What you need to do> If a line of the data below contains the string "Wally", copy it into your answer.

Items from a dataset:
== Segment start ==

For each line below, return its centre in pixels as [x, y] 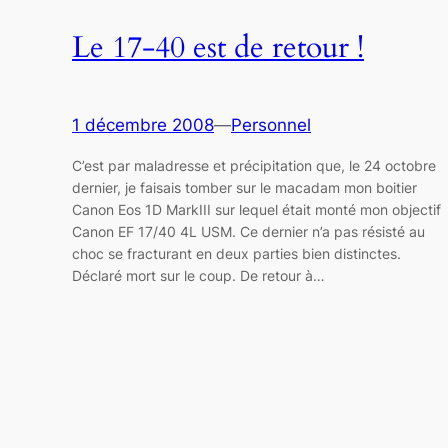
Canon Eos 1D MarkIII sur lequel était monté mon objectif [256, 209]
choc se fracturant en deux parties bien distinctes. [236, 253]
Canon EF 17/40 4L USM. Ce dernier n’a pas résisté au [248, 231]
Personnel [271, 125]
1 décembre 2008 [143, 125]
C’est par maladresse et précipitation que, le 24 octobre [254, 165]
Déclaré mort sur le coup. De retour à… [198, 275]
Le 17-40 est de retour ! [218, 47]
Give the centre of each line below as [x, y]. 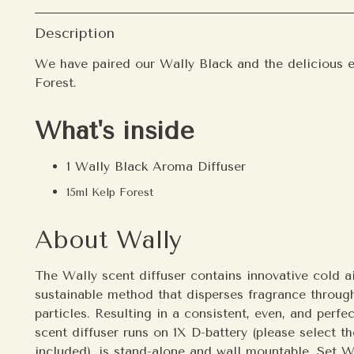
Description [75, 34]
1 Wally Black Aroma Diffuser [156, 166]
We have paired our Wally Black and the [162, 63]
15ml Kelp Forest [111, 192]
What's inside [115, 130]
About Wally [108, 239]
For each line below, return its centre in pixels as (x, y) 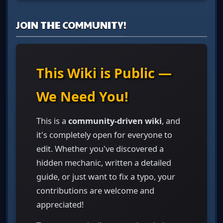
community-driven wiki (115, 120)
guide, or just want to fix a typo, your (106, 176)
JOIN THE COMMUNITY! (71, 25)
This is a (52, 120)
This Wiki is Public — (104, 73)
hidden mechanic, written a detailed (104, 162)
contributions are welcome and (95, 190)
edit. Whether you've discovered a (100, 148)
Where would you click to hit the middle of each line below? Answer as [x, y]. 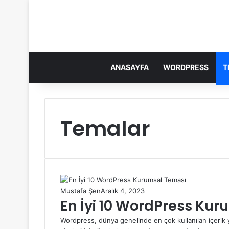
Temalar [105, 128]
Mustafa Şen [81, 190]
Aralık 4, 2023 [123, 190]
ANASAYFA [130, 67]

== Segment end ==

Expected output>
1 Wally Black Aroma Diffuser [156, 166]
We have paired our Wally Black and the [162, 63]
About Wally [108, 239]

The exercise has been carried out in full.